This week I've been reading a beautiful new book from Thrums Books, Silk Weavers of Hill Tribe Laos: Textiles, Tradition, and Well-Being. It is written by Joshua Hirschstein and Maren Beck with photographs by Joe Coca.
The book is framed by the story of Josh and Maren along with their two sons Ari and Zall and their many trips to Laos. With memories of travels in Asia when they were younger, Josh and Maren returned to Asia in 2005 for a six-week backpack-type trip and then went to Houaphan Province, Laos in 2006. They decided to start a business selling textiles they found in the region hoping to fund their trips. You can see some of them at Above the Fray, http://www.hilltribeart.com/. You can also purchase the book from them.
Over ten years, they developed deep relationships with the weavers, dyers, and artisans of Xam Tai and bought many naturally dyed, hand-reeled silk textiles from this part of Laos. Their sons grew up and went to college and Josh and Maren continue to visit, meet weavers, purchase textiles, and learn about the culture in this remote area of Laos.
The book presents stories of many different artists with photos and descriptions of weaving techniques, equipment, and materials production. Silk is raised, reeled, and naturally dyed in the region and the descriptions of these processes alone give you a great respect for the textiles produced. Joe Coca's outstanding photographs detail everything from looms to silk reeling as well as highlighting his talent for portrait photography. The people in the book seem so nearby.
It also speaks to a life well-lived. The authors speak of this for themselves, but they also speak to the importance of living a valued life from the perspective of the people from Houaphan Province. The "weaving way of life" supports many families economically. It is one occupation that can be followed at home and provides as good an income as an "office job." Most textile creators are female which creates a certain status among women in these communities and the economic value of weaving means that the men do more work at home to free up weaving time for the women.
The textiles seem to be mostly rectangular in shape and include cloth for skirts, shawls, shaman cloths, blankets, and shoulder cloths. Silkworms are raised and the cocoons reeled to make the silk which is dyed. The dye is traditionally natural. They use lac for red and indigo for blues along with other plants for various yellows and greens. They do also raise and weave cotton which used to be used for every-day textiles and was usually dyed with indigo. These days with the exception of the women's sinh (skirt), most people wear western clothing.

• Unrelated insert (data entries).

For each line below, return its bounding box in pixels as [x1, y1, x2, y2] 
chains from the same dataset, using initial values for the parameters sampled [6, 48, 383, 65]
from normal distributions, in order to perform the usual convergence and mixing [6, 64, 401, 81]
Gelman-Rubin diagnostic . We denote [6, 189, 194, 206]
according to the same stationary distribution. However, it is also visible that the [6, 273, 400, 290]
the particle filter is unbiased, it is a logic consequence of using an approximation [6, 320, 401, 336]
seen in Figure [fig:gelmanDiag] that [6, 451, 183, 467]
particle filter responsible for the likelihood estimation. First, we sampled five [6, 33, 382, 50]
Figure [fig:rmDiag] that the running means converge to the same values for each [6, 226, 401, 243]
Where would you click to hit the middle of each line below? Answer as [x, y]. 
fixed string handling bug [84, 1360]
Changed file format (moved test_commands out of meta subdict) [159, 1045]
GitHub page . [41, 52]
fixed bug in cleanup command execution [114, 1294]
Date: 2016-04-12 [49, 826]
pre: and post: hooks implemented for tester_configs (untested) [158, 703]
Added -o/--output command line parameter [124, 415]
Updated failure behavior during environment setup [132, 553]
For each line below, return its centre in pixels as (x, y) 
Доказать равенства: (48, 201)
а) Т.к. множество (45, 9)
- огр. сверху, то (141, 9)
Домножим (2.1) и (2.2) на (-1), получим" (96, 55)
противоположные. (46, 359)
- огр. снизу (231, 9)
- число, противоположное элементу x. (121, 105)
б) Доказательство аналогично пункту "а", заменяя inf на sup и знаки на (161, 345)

The particular way these patterns are woven was fascinating to me as a weaver. The looms are very simple boxed frames with the warp running horizontally from a front bar upon which the woven textile is wrapped to the back and then returning over a set of bars to be tied above the weaver's head. There are two shafts controlled by treadles for the plain weave parts of the textile as well as a reed. The patterns are controlled by a template that can be used over and over. There is another set of heddles behind the plain weave shafts that are much longer. Strings are used to mark each pick of the pattern. The pattern string is taken from above and used to open the shed in the correct way. The string is then placed below to preserve the pattern for another use. These heddle systems called khao nyeung can be used over and over. Master designers create new patterns which can be used by other weavers. This system works very much like a drawloom without all the complicated bits.

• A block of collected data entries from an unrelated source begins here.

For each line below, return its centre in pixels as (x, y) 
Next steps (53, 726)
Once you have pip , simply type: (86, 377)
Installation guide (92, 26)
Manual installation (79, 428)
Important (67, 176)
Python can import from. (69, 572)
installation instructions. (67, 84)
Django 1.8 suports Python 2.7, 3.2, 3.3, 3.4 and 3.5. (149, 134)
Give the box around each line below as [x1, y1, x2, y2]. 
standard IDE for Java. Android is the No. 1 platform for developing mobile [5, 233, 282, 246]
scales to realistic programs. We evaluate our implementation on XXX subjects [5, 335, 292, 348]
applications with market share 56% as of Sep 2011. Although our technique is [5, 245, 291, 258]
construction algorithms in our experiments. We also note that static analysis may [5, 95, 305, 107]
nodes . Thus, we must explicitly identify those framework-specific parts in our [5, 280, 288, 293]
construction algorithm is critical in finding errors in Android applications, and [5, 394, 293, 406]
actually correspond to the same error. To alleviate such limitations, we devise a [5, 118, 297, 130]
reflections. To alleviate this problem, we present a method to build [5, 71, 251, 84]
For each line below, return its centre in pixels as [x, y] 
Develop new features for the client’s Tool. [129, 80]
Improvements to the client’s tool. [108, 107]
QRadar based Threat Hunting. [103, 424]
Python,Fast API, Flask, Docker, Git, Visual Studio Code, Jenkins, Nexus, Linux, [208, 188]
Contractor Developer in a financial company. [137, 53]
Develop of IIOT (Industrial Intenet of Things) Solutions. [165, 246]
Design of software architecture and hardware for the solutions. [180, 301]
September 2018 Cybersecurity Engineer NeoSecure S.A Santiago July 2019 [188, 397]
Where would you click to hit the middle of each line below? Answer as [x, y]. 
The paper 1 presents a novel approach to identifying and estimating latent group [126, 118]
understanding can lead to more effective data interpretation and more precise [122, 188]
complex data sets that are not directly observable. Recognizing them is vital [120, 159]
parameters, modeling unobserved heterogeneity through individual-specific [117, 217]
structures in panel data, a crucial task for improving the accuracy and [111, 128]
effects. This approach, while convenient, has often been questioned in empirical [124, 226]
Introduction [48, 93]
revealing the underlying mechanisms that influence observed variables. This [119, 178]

I did have to look up a YouTube video to completely understand this process. I couldn't figure out how the pattern string got from the top to the bottom of the loom with the warp in between. The answer was, it doesn't. The string comes out after the heddles are spread apart and then is put in the same "shed" below the warp to be used again later. Patterns are often mirrored by reversing the strings and taking them from the bottom and moving them back to the top. This video shows the process. In the video, the weaver is using "memory sticks" instead of string to hold her khao nyeung pattern. String allows for a much more complex design.
I loved this book. It skillfully weaves together threads* about culture, place, weaving technique, economics, and the nature of a people living far from the nearest city. The whole thing is threaded with a story about one family's wish to travel to heal their own personal and cultural challenges and it ends with some thoughts about the direction of Xam Tai's collective future as artisans. I highly recommend it.
Also, Joshua and Maren keep a blog on their website and THIS post about traditional textile creation in a shrinking world is very interesting. They talk about traditions shifting to meet the market demand and ask, how does the modern world influence cultures and what they make?
For further reading, consider all of Thrums books. My experience of the ones I've read including Traditional Weavers of Guatemala (reviewed HERE) give you a feel for the place, the culture, and the people, and describe fiber techniques enough that I can understand on a basic level how the textiles are made. Thrums is devoted to the stories of textile makers around the world. And if you hadn't made the connection, their publisher is Linda Ligon.
Have you visited Laos? Do you have a favorite textile tradition you collect, follow, practice, or love? Tell us about it in the comments!
* See what I did there? Ever notice all the ways weaving terminology is used to talk about culture, movement, and the way life is constructed?